• _Goal of the exercise_
Set down every record below exactly as written, but leave out the pictures.

Items from a dataset:

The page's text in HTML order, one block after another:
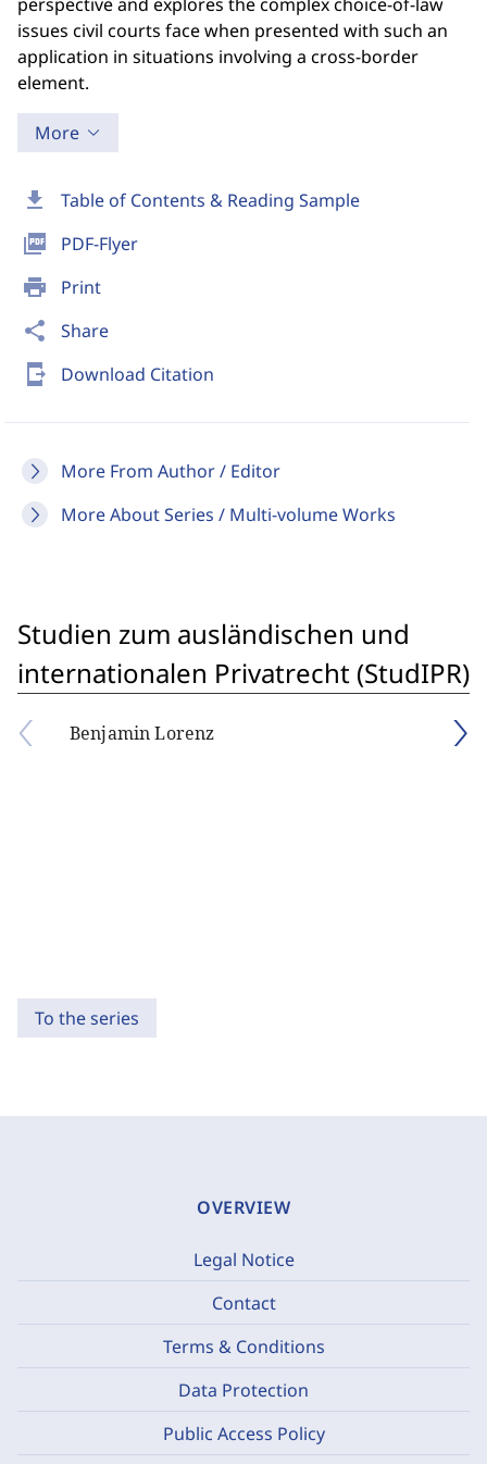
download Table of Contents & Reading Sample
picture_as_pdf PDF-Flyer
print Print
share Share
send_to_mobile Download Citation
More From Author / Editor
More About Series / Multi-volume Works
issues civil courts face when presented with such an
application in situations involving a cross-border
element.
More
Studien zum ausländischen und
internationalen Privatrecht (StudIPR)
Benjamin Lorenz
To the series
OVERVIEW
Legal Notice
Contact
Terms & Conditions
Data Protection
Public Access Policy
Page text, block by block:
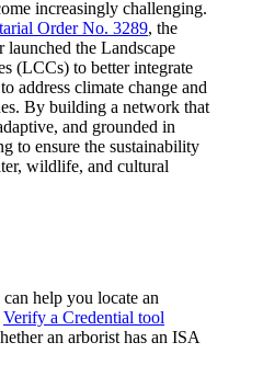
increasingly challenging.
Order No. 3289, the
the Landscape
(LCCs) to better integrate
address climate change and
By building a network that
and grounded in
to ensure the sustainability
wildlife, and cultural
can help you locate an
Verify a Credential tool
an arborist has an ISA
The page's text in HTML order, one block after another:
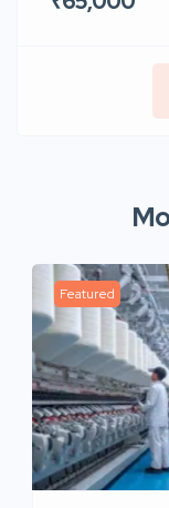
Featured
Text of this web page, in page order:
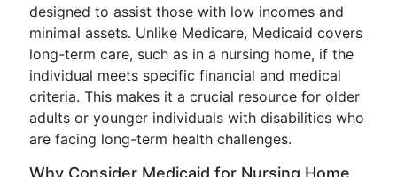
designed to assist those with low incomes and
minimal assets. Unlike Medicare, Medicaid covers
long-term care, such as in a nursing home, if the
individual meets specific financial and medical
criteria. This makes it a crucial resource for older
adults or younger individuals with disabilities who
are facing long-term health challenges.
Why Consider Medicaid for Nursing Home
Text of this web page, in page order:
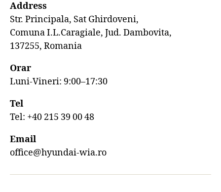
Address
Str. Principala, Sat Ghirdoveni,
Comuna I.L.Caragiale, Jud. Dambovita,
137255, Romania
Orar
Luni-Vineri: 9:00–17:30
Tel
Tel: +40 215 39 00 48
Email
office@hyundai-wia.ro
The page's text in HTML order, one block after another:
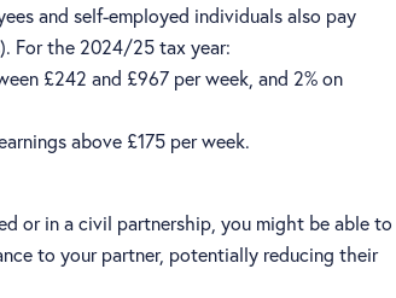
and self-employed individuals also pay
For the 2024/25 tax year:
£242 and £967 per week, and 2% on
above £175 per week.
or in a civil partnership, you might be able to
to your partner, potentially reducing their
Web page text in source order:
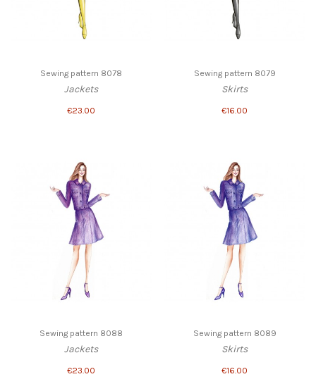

• _Your response_
The page's text in HTML order, one block after another:
download Table of Contents & Reading Sample
picture_as_pdf PDF-Flyer
print Print
share Share
send_to_mobile Download Citation
More From Author / Editor
More About Series / Multi-volume Works
issues civil courts face when presented with such an
application in situations involving a cross-border
element.
More
Studien zum ausländischen und
internationalen Privatrecht (StudIPR)
Benjamin Lorenz
To the series
OVERVIEW
Legal Notice
Contact
Terms & Conditions
Data Protection
Public Access Policy
Page text, block by block:
increasingly challenging.
Order No. 3289, the
the Landscape
(LCCs) to better integrate
address climate change and
By building a network that
and grounded in
to ensure the sustainability
wildlife, and cultural
can help you locate an
Verify a Credential tool
an arborist has an ISA
The page's text in HTML order, one block after another:
Featured
Text of this web page, in page order:
designed to assist those with low incomes and
minimal assets. Unlike Medicare, Medicaid covers
long-term care, such as in a nursing home, if the
individual meets specific financial and medical
criteria. This makes it a crucial resource for older
adults or younger individuals with disabilities who
are facing long-term health challenges.
Why Consider Medicaid for Nursing Home
Text of this web page, in page order:
Address
Str. Principala, Sat Ghirdoveni,
Comuna I.L.Caragiale, Jud. Dambovita,
137255, Romania
Orar
Luni-Vineri: 9:00–17:30
Tel
Tel: +40 215 39 00 48
Email
office@hyundai-wia.ro
The page's text in HTML order, one block after another:
and self-employed individuals also pay
For the 2024/25 tax year:
£242 and £967 per week, and 2% on
above £175 per week.
or in a civil partnership, you might be able to
to your partner, potentially reducing their
Web page text in source order:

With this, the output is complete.